Task directions: Which lines of the data below contain "compliant"? Please show them all.

Data provided:
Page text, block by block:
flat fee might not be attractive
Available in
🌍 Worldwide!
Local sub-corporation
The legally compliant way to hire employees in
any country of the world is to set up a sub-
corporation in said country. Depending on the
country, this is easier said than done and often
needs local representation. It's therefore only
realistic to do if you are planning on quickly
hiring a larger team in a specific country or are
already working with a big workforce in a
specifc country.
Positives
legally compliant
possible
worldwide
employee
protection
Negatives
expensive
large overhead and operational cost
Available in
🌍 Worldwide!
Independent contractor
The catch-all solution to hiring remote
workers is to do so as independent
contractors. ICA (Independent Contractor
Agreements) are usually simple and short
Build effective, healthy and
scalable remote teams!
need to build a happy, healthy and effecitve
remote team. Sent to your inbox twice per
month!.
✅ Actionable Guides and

Response box:
The legally compliant way to hire employees in
legally compliant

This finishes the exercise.